* EXCERPTED RECORDS
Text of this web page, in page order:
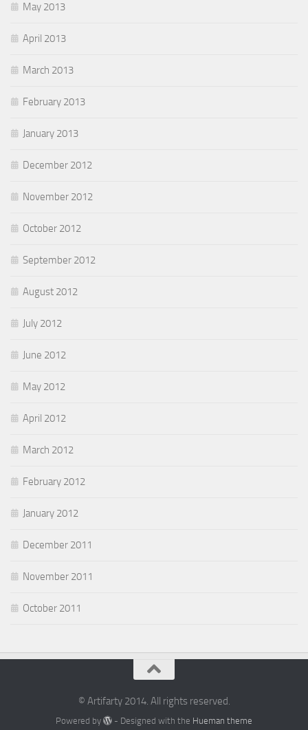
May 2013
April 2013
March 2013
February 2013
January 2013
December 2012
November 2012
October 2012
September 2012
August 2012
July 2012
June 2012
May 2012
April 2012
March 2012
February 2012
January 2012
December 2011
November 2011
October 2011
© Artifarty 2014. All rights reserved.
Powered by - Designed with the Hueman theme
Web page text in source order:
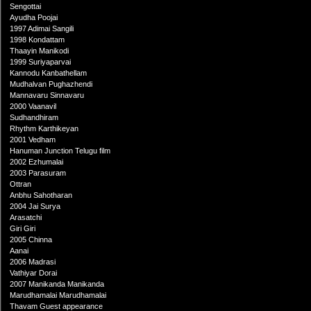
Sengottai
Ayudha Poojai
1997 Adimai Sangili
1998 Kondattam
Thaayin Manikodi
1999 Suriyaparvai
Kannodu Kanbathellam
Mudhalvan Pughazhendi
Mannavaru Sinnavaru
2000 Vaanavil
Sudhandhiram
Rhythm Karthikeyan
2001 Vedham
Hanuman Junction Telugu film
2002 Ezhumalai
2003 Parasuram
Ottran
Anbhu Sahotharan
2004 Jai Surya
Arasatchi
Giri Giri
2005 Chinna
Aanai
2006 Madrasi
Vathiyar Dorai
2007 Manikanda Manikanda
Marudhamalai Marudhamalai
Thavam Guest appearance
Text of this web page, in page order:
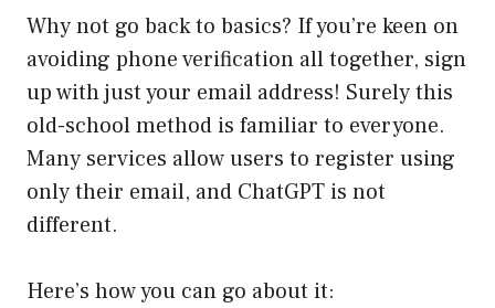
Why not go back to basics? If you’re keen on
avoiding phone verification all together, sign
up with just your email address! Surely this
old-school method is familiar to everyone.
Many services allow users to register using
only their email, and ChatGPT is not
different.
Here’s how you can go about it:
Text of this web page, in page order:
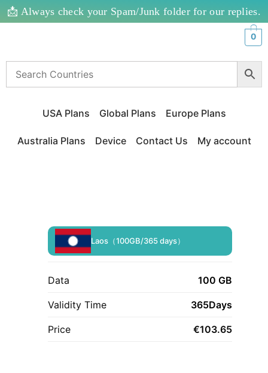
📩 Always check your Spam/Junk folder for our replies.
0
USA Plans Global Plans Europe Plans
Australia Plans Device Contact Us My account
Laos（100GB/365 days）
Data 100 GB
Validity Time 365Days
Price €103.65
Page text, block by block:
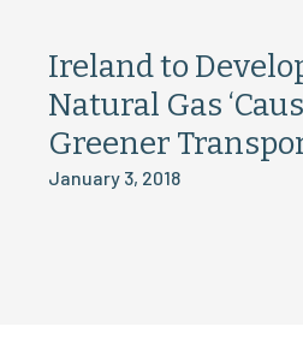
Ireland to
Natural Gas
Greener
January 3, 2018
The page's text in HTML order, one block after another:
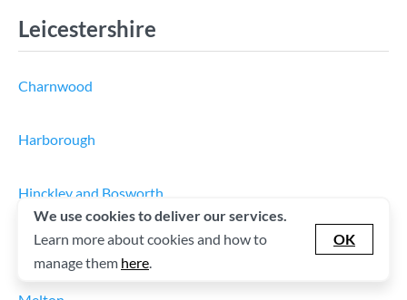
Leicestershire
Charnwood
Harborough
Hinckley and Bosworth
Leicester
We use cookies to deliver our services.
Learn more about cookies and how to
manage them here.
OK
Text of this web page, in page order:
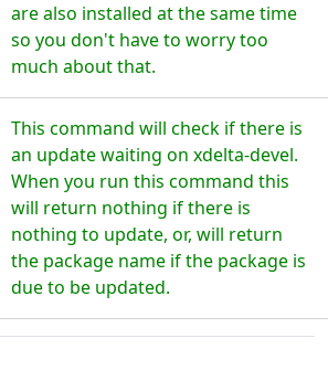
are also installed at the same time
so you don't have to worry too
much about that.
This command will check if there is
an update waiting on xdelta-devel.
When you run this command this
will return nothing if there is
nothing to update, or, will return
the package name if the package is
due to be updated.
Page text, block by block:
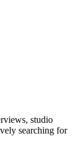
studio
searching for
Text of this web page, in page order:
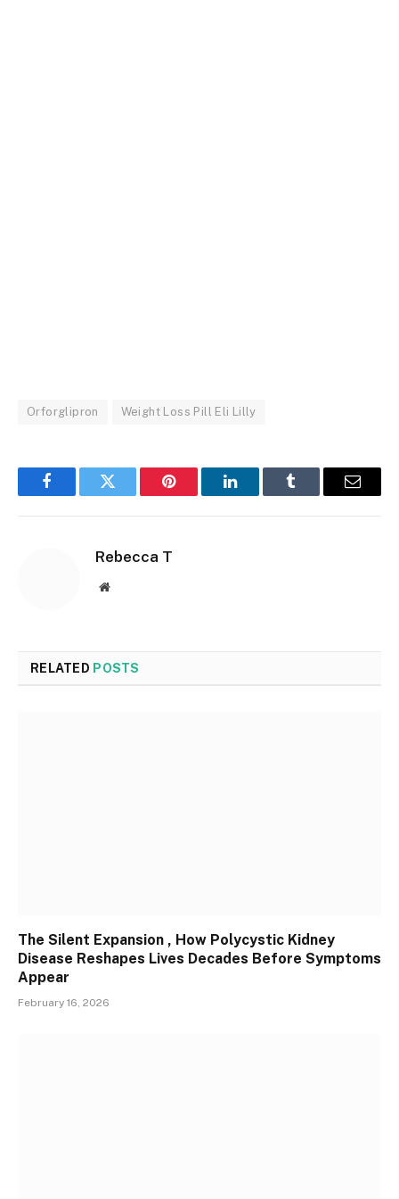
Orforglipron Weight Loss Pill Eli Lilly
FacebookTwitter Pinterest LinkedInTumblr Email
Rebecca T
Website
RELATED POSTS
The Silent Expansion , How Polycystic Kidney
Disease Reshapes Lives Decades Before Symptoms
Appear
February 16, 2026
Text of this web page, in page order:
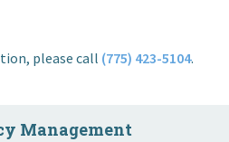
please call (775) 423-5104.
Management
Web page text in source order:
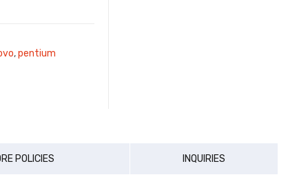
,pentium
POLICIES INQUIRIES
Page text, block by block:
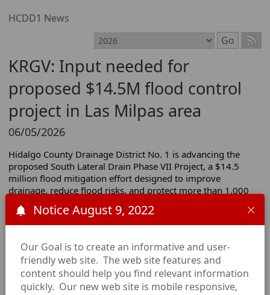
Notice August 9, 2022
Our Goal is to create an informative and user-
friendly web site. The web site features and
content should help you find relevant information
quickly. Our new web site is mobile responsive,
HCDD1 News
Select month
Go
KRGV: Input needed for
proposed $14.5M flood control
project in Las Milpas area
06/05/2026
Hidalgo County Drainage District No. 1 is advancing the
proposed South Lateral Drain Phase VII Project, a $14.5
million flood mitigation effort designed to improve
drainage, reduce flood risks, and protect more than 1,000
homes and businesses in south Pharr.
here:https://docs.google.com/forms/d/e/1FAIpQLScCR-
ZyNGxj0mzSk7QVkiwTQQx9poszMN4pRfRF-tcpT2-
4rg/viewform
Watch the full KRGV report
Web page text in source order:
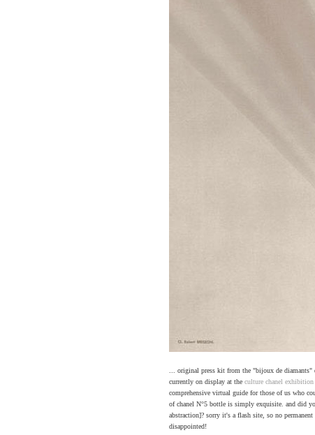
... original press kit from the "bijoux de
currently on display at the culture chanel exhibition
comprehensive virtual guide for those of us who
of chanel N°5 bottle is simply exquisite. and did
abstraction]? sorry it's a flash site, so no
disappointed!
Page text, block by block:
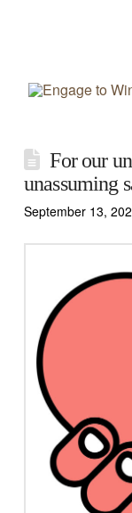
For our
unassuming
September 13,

* WHAT IS NEEDED
The records above must be printed exactly, but the pictures they hold should be omitted.

* ANSWER BOX
Text of this web page, in page order:
May 2013
April 2013
March 2013
February 2013
January 2013
December 2012
November 2012
October 2012
September 2012
August 2012
July 2012
June 2012
May 2012
April 2012
March 2012
February 2012
January 2012
December 2011
November 2011
October 2011
© Artifarty 2014. All rights reserved.
Powered by - Designed with the Hueman theme
Web page text in source order:
Sengottai
Ayudha Poojai
1997 Adimai Sangili
1998 Kondattam
Thaayin Manikodi
1999 Suriyaparvai
Kannodu Kanbathellam
Mudhalvan Pughazhendi
Mannavaru Sinnavaru
2000 Vaanavil
Sudhandhiram
Rhythm Karthikeyan
2001 Vedham
Hanuman Junction Telugu film
2002 Ezhumalai
2003 Parasuram
Ottran
Anbhu Sahotharan
2004 Jai Surya
Arasatchi
Giri Giri
2005 Chinna
Aanai
2006 Madrasi
Vathiyar Dorai
2007 Manikanda Manikanda
Marudhamalai Marudhamalai
Thavam Guest appearance
Text of this web page, in page order:
Why not go back to basics? If you’re keen on
avoiding phone verification all together, sign
up with just your email address! Surely this
old-school method is familiar to everyone.
Many services allow users to register using
only their email, and ChatGPT is not
different.
Here’s how you can go about it:
Text of this web page, in page order:
📩 Always check your Spam/Junk folder for our replies.
0
USA Plans Global Plans Europe Plans
Australia Plans Device Contact Us My account
Laos（100GB/365 days）
Data 100 GB
Validity Time 365Days
Price €103.65
Page text, block by block:
Ireland to
Natural Gas
Greener
January 3, 2018
The page's text in HTML order, one block after another:
Leicestershire
Charnwood
Harborough
Hinckley and Bosworth
Leicester
We use cookies to deliver our services.
Learn more about cookies and how to
manage them here.
OK
Text of this web page, in page order:
are also installed at the same time
so you don't have to worry too
much about that.
This command will check if there is
an update waiting on xdelta-devel.
When you run this command this
will return nothing if there is
nothing to update, or, will return
the package name if the package is
due to be updated.
Page text, block by block:
studio
searching for
Text of this web page, in page order:
Orforglipron Weight Loss Pill Eli Lilly
FacebookTwitter Pinterest LinkedInTumblr Email
Rebecca T
Website
RELATED POSTS
The Silent Expansion , How Polycystic Kidney
Disease Reshapes Lives Decades Before Symptoms
Appear
February 16, 2026
Text of this web page, in page order:
please call (775) 423-5104.
Management
Web page text in source order:
,pentium
POLICIES INQUIRIES
Page text, block by block:
Notice August 9, 2022
Our Goal is to create an informative and user-
friendly web site. The web site features and
content should help you find relevant information
quickly. Our new web site is mobile responsive,
HCDD1 News
Select month
Go
KRGV: Input needed for
proposed $14.5M flood control
project in Las Milpas area
06/05/2026
Hidalgo County Drainage District No. 1 is advancing the
proposed South Lateral Drain Phase VII Project, a $14.5
million flood mitigation effort designed to improve
drainage, reduce flood risks, and protect more than 1,000
homes and businesses in south Pharr.
here:https://docs.google.com/forms/d/e/1FAIpQLScCR-
ZyNGxj0mzSk7QVkiwTQQx9poszMN4pRfRF-tcpT2-
4rg/viewform
Watch the full KRGV report
Web page text in source order:
... original press kit from the "bijoux de
currently on display at the culture chanel exhibition
comprehensive virtual guide for those of us who
of chanel N°5 bottle is simply exquisite. and did
abstraction]? sorry it's a flash site, so no
disappointed!
Page text, block by block:
For our
unassuming
September 13,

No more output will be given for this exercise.